Sturdivant v. HHS, (Fed. Cl. Spec. Mstr. Jan. 21, 2016) (Hastings, SM)
No Entitlement to Causation – Autism Omnibus Case; Warning to Counsel Regarding Reasonable Basis
The Court first held that a table encephalopathy had not been established because 1) a table vaccine had not been given, and 2) an encephalopathy, as defined by the QAI, did not occur.
The Court also held that a causation-in-fact claim had not been proven. The primary reason the claim failed is that Petitioner’s expert relied upon “very significant misassumptions of fact” as to the symptoms the child displayed during the days after the vaccines. Additionally, Petitioner’s expert, a pediatrician, was less qualified that Respondent’s pediatric neurologist to opine on causation. Finally, Petitioner’s expert presented no viable medical theory whatsoever.
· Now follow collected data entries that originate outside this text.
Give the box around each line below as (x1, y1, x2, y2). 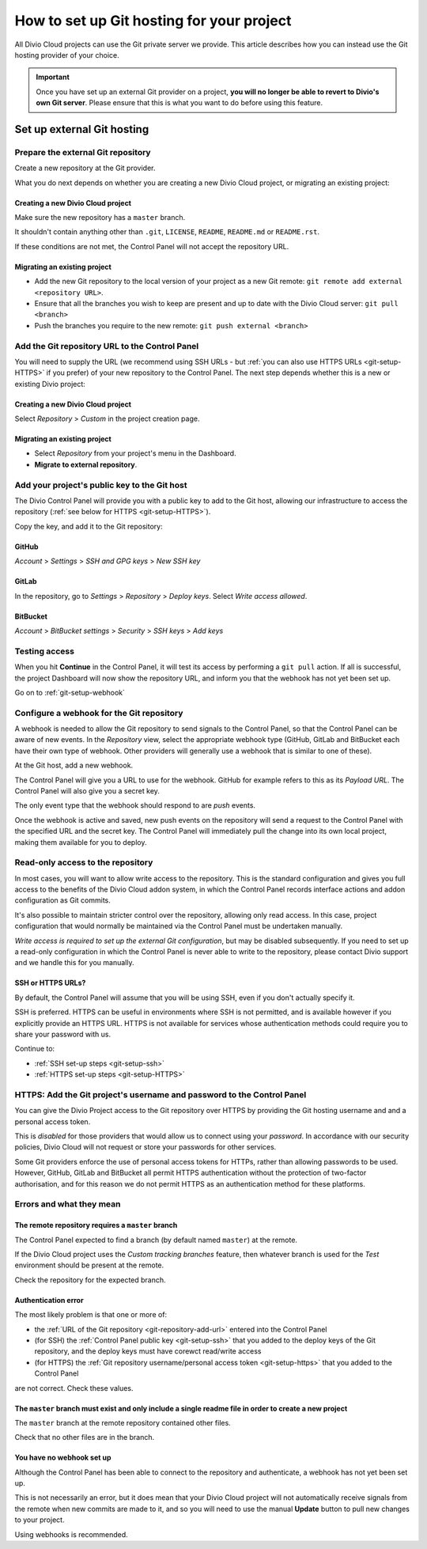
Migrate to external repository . (34, 460, 138, 469)
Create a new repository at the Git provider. (14, 163, 156, 173)
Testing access (14, 646, 75, 657)
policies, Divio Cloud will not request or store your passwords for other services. (14, 1142, 277, 1152)
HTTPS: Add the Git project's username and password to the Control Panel (14, 1089, 307, 1100)
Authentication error (14, 1295, 84, 1305)
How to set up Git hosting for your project (14, 12, 292, 29)
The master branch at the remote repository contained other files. (14, 1418, 231, 1427)
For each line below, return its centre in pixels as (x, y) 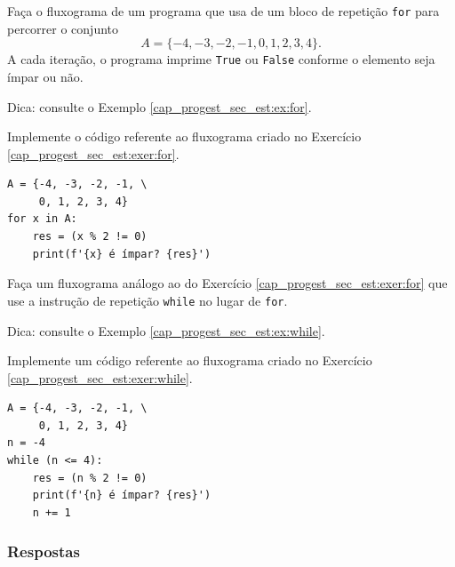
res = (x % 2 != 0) (90, 237)
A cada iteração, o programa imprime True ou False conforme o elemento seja (221, 59)
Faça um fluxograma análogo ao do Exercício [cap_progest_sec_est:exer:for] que (227, 283)
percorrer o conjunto (63, 28)
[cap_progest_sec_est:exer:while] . (100, 377)
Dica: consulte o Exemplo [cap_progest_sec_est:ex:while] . (166, 330)
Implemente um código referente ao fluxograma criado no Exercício (190, 360)
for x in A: (42, 219)
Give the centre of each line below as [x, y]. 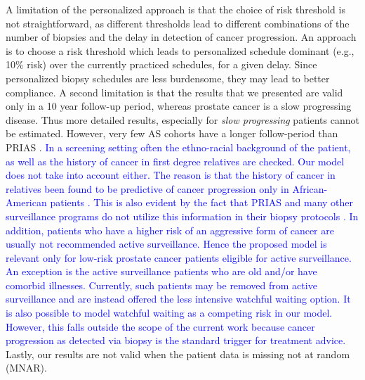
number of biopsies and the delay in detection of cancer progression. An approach [181, 37]
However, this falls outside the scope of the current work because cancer [160, 326]
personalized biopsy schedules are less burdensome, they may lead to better [168, 78]
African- [310, 188]
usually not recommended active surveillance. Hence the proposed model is [166, 244]
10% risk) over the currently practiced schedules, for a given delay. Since [161, 64]
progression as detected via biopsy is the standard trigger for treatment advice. [176, 340]
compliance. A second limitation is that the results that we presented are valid [174, 92]
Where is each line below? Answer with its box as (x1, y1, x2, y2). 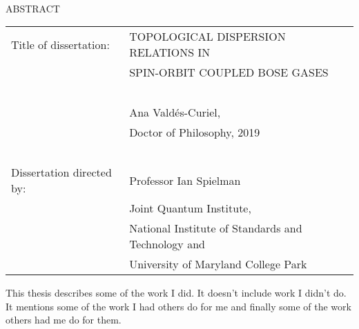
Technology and (129, 236, 205, 252)
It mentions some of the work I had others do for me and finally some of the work (6, 299, 351, 313)
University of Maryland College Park (129, 256, 307, 272)
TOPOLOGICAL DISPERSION (129, 28, 286, 45)
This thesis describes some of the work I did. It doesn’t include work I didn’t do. (6, 286, 347, 300)
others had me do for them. (6, 312, 122, 327)
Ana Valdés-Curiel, (129, 104, 221, 121)
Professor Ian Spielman (129, 172, 241, 188)
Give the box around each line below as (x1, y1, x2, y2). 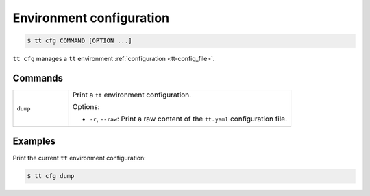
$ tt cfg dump (27, 172, 75, 180)
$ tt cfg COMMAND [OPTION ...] (27, 37, 133, 45)
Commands (12, 72, 64, 84)
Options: (72, 102, 100, 112)
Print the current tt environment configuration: (12, 154, 147, 162)
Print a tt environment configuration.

As in prior OAP cases, the special master issued a warning to the Vaccine Bar: “Vaccine Act counsel are hereby put on notice that if counsel pursue, to a decision, theories allegedly linking vaccines causally to ASDs, and their evidence proves to be highly unpersuasive, I will not be inclined to conclude that there was ‘reasonable basis’ to pursue such cases to a decision. At this point, I cannot ethically award government funds to compensate counsel for pushing clearly unpersuasive theories to a decision. In other words, I strongly advise counsel in Vaccine Act cases to carefully scrutinize, for credibility, any cases in which a petitioner or an expert witness asserts a theory that a vaccination significantly contributed to the causation or aggravation of an ASD. If after deciding such a case, I am not persuaded that there was a ‘reasonable basis,’ under all of the circumstances, for pushing the case to a special master decision, I will be unlikely to award fees and costs, including the cost of experts, for the evidentiary hearing or the final stages of the proceeding.”